Meg held up the journal and the encyclopedia. “I’ve got some reading to do, so I hope you guys don’t mind if I ignore you a little while longer.”
They didn’t mind. They never did. That’s probably how they stayed alive so long.
Meg gazed at the cover of her father’s journal as she approached the swaying willow tree at the north end of the garden. The first night at Prism Castle, ten years earlier, seeing the willow tree had brought her more comfort than she’d expected.
She remembered an old willow tree on the farm where she’d grown up in Terran, where the family used to live. She didn’t remember much else, but that tree lived in her memory. That tree meant home.
Somewhere along the way, this willow tree had grown to mean the same thing.
Meg parted its thick curtain of leaves and walked up the stair-stepped trunk of the gnarled old tree. Not even Velanna knew how old it was, only that it had been in the west garden since before anyone was paying attention. It might even pre-date Velanna and Tolan’s arrival at Prism Castle, and they’d lived in Rainbow Valley for three hundred years.
She settled down in the crook of the tree and held the encyclopedia in her lap.

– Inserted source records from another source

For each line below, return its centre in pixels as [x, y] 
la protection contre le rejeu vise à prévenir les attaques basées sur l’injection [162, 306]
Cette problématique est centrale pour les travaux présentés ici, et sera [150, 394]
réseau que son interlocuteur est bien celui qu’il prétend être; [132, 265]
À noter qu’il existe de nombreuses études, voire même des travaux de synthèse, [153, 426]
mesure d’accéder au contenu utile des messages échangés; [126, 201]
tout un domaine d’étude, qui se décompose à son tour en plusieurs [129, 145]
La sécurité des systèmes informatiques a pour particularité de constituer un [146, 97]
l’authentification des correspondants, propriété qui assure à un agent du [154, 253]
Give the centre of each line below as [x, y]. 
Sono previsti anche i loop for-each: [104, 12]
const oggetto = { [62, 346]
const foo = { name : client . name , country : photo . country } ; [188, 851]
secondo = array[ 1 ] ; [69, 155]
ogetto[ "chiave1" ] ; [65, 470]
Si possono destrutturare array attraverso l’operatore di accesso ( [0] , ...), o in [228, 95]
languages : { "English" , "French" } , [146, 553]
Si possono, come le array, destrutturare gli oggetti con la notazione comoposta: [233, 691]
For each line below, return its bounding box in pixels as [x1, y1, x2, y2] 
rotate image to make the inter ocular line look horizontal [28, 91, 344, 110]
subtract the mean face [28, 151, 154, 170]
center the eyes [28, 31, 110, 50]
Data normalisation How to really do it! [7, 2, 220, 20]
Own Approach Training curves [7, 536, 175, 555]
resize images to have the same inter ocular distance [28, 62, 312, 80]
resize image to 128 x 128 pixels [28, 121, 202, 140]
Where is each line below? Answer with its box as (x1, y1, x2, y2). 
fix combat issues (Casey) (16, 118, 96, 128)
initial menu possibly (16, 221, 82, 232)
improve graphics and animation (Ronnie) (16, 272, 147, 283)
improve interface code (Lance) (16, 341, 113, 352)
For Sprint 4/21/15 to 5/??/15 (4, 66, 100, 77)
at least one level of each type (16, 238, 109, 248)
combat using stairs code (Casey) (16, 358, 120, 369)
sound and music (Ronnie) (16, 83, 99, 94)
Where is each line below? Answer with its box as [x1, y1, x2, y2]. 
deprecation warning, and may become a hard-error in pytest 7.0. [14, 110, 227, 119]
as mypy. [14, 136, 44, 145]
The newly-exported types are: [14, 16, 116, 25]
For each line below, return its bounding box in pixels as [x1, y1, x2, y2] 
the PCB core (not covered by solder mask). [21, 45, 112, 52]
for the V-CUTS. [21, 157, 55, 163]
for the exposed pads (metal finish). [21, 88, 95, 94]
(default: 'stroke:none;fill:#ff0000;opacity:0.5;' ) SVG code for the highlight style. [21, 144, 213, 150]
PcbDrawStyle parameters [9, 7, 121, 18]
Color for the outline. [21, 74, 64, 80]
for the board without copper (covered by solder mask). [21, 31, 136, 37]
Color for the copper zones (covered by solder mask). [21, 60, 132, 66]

I’m not hiding. She pressed her lips together. I just don’t want to explain what I’m doing. That’s all.
The cover of the worn encyclopedia had lost most of its shine in the years it had lived in Velanna’s library. Some of the pages were missing too. Velanna had always told her the book had been found out in a field, and one of the Josharons had brought it to her for safekeeping.
Josharons didn’t really do books. They told stories. It was more of a challenge to hold a pen or quill when you had claws instead of fingers.

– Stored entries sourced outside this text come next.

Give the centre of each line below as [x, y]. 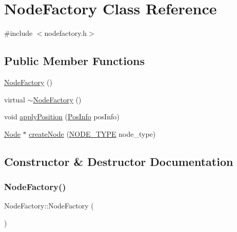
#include [18, 33]
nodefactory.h [66, 33]
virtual [15, 99]
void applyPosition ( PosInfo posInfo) [62, 117]
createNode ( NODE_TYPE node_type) [92, 133]
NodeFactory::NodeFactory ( [49, 206]
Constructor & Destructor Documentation [119, 161]
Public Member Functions [74, 61]
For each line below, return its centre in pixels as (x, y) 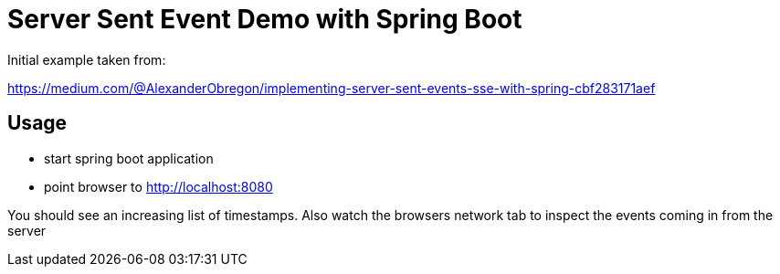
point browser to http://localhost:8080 (158, 186)
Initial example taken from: (87, 59)
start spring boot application (129, 158)
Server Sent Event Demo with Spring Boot (265, 19)
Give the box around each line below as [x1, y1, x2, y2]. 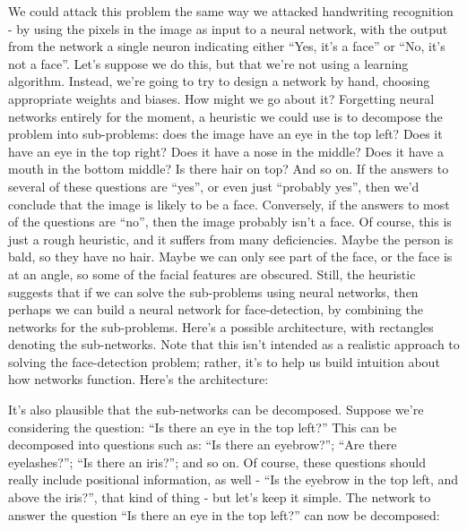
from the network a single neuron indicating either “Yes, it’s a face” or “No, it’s [8, 37, 445, 56]
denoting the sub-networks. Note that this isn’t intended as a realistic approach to [8, 335, 460, 354]
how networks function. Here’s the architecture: [8, 370, 269, 389]
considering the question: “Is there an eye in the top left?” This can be [8, 417, 397, 436]
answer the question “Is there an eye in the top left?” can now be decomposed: [8, 505, 440, 524]
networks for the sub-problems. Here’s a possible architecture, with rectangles [8, 317, 434, 336]
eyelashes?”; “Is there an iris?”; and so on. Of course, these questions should [8, 452, 426, 471]
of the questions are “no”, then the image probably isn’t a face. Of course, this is [8, 212, 452, 231]
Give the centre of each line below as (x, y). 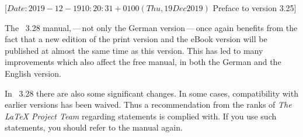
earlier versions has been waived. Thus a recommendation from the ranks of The (148, 105)
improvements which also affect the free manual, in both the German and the (143, 62)
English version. (33, 73)
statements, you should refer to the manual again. (94, 127)
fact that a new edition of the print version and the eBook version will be (136, 39)
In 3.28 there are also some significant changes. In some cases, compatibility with (151, 93)
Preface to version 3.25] (255, 8)
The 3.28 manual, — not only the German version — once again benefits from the (151, 27)
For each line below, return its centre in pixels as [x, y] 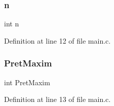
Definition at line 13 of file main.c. [58, 99]
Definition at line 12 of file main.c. [58, 40]
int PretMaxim [27, 82]
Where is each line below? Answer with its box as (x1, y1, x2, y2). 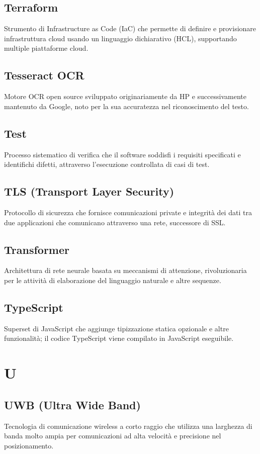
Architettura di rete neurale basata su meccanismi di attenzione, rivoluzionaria (4, 265, 247, 276)
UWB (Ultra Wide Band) (4, 397, 141, 412)
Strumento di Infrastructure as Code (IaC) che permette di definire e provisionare (4, 23, 256, 34)
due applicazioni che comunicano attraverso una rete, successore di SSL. (4, 217, 226, 227)
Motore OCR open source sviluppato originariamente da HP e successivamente (4, 91, 246, 102)
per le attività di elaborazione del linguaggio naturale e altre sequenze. (4, 275, 221, 285)
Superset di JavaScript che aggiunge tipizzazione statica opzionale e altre (4, 323, 229, 333)
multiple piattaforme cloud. (4, 43, 89, 53)
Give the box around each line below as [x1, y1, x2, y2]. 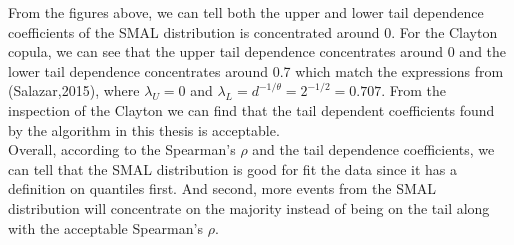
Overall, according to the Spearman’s [8, 139, 236, 160]
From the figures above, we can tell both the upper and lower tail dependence [8, 2, 484, 22]
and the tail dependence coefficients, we [252, 139, 495, 160]
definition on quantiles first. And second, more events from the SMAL [8, 178, 437, 199]
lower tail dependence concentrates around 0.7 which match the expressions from [8, 60, 504, 81]
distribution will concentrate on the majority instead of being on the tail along [8, 197, 490, 218]
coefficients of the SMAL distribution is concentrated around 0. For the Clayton [8, 21, 498, 42]
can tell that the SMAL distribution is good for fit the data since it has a [8, 158, 457, 179]
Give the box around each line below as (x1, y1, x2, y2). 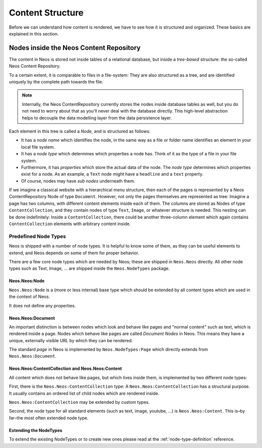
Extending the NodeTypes (9, 427, 63, 433)
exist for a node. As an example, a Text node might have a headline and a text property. (21, 171, 204, 177)
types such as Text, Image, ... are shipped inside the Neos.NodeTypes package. (9, 265, 170, 271)
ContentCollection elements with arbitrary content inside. (9, 221, 131, 227)
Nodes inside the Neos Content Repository (9, 44, 141, 52)
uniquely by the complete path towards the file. (9, 79, 103, 85)
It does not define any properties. (9, 302, 76, 308)
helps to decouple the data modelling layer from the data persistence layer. (22, 115, 172, 121)
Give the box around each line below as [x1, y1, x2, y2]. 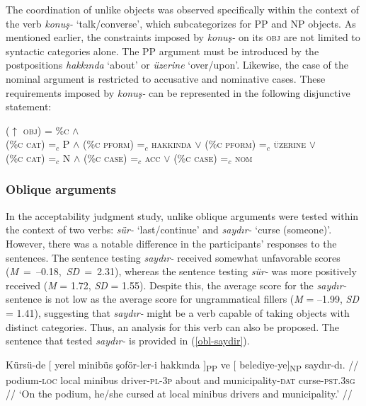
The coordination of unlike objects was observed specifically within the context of [6, 2, 359, 16]
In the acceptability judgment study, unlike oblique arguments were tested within [6, 208, 359, 223]
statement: [6, 99, 52, 114]
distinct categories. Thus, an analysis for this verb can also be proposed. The [6, 319, 339, 334]
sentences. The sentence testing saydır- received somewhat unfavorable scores [6, 250, 341, 265]
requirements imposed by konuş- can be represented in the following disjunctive [6, 85, 350, 100]
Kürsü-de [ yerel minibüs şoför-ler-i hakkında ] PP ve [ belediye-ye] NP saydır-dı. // [6, 356, 359, 373]
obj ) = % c [23, 122, 69, 137]
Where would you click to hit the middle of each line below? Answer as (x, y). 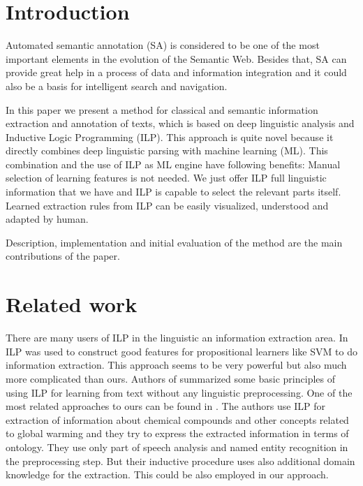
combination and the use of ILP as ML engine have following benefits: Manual (173, 164)
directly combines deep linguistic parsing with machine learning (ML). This (167, 150)
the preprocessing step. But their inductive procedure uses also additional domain (180, 461)
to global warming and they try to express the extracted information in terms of (177, 433)
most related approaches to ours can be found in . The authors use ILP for (165, 406)
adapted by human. (47, 219)
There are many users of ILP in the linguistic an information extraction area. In (177, 338)
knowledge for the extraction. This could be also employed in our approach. (167, 474)
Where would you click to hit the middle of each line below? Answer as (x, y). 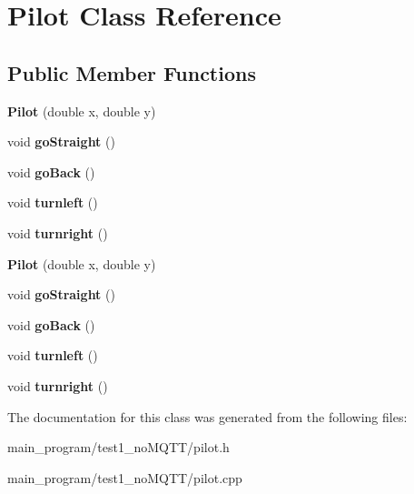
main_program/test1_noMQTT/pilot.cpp (125, 477)
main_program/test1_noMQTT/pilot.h (118, 447)
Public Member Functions (132, 72)
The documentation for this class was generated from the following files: (207, 416)

Meg carefully opened the heavy book and skimmed its familiar pages.
The page at the very front of the book indicated that it had been assembled over a hundred years earlier. It was something Meg had fretted over as long as she’d been there. If the most up-to-date information they had about Terran was more than one hundred years old, how did they actually know anything about the world they’d come from?

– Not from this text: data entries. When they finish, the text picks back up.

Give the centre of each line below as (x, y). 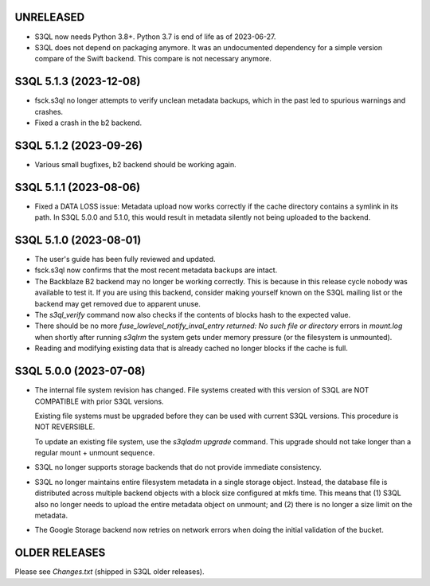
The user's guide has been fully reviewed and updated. (125, 260)
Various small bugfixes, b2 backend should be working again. (135, 164)
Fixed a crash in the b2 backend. (88, 123)
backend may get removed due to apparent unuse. (117, 303)
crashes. (49, 111)
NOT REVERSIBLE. (65, 427)
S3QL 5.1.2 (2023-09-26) (79, 145)
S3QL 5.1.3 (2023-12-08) (78, 82)
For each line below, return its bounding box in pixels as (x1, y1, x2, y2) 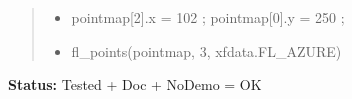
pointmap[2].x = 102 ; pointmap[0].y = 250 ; (71, 7, 345, 27)
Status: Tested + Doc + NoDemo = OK (8, 74, 262, 95)
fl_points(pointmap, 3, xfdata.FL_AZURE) (71, 40, 342, 61)
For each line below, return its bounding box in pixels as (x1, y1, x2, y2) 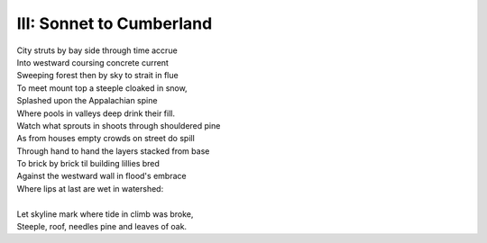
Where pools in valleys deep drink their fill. (16, 108, 176, 119)
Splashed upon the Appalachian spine (16, 95, 158, 106)
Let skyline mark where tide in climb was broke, (16, 208, 194, 220)
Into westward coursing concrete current (16, 57, 169, 67)
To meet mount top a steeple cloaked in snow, (16, 82, 188, 94)
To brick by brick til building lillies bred (16, 158, 160, 169)
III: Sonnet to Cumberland (16, 13, 213, 33)
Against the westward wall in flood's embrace (16, 171, 187, 182)
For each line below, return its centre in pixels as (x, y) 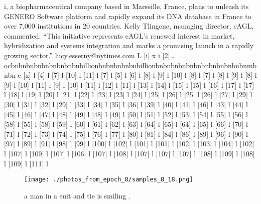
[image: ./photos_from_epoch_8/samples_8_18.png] (109, 180)
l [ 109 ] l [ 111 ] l (26, 163)
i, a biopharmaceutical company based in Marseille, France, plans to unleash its (126, 6)
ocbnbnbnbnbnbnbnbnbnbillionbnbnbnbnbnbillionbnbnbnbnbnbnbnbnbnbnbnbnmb (130, 65)
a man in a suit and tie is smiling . (77, 195)
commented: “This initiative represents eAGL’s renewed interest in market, (119, 35)
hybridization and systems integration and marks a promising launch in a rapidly (129, 45)
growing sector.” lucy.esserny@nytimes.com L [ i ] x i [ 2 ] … (89, 55)
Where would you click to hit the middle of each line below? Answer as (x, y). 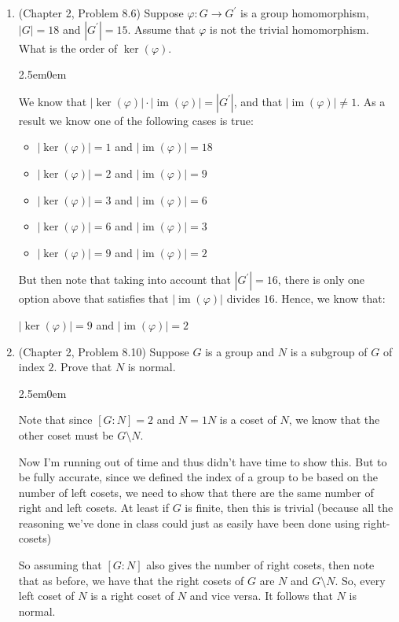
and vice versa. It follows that (261, 596)
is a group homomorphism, (305, 13)
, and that (258, 101)
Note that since (55, 420)
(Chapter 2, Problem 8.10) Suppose (104, 351)
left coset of (46, 596)
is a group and (240, 351)
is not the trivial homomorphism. (289, 29)
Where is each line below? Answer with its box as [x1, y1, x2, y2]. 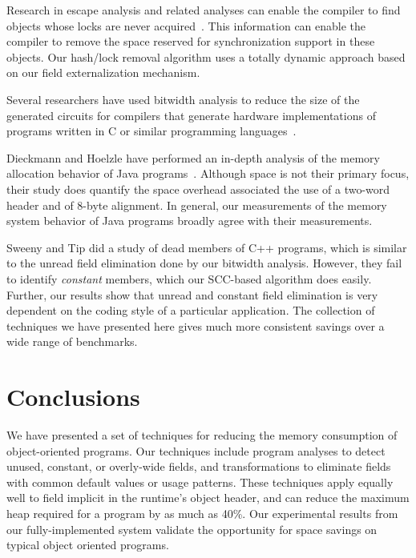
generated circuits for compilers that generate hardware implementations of [6, 106, 376, 123]
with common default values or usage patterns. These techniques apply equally [6, 473, 394, 490]
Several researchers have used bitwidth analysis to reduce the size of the [6, 90, 360, 107]
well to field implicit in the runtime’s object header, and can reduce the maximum [6, 489, 410, 506]
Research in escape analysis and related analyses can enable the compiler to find [6, 2, 401, 18]
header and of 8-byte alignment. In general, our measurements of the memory [6, 196, 387, 213]
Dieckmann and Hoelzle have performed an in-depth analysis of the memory [6, 149, 380, 166]
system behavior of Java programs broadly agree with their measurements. [6, 212, 373, 229]
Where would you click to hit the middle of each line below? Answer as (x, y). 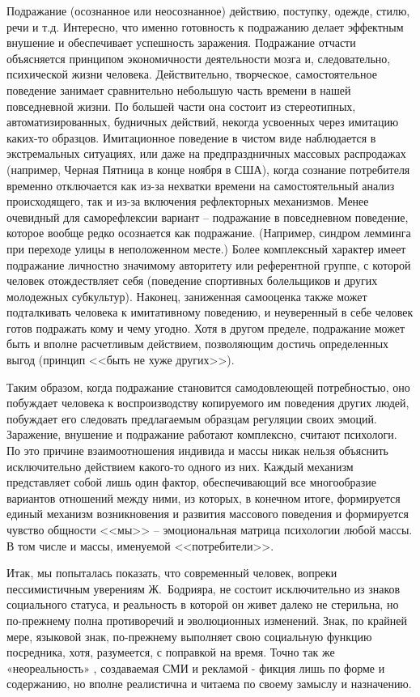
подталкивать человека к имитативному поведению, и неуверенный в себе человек (210, 312)
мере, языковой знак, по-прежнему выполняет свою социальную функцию (189, 636)
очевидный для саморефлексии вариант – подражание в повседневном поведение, (208, 217)
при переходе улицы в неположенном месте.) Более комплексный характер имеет (206, 248)
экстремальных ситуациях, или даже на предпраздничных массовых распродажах (206, 153)
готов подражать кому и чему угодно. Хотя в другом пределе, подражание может (206, 327)
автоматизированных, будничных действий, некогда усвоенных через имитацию (203, 122)
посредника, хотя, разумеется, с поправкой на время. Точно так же (171, 652)

Velanna knew a lot. But even she was limited by her own personal experience and what she could research with the materials available.
No Josharon had ever been to Terran, so they had no stories to tell. Velanna said she’d been to visit when she was young, sometime in the 1400s. Terran lifespans were so short in comparison to Celtican ones; the world could have reinvented itself dozens of times over since the last time Velanna had been there.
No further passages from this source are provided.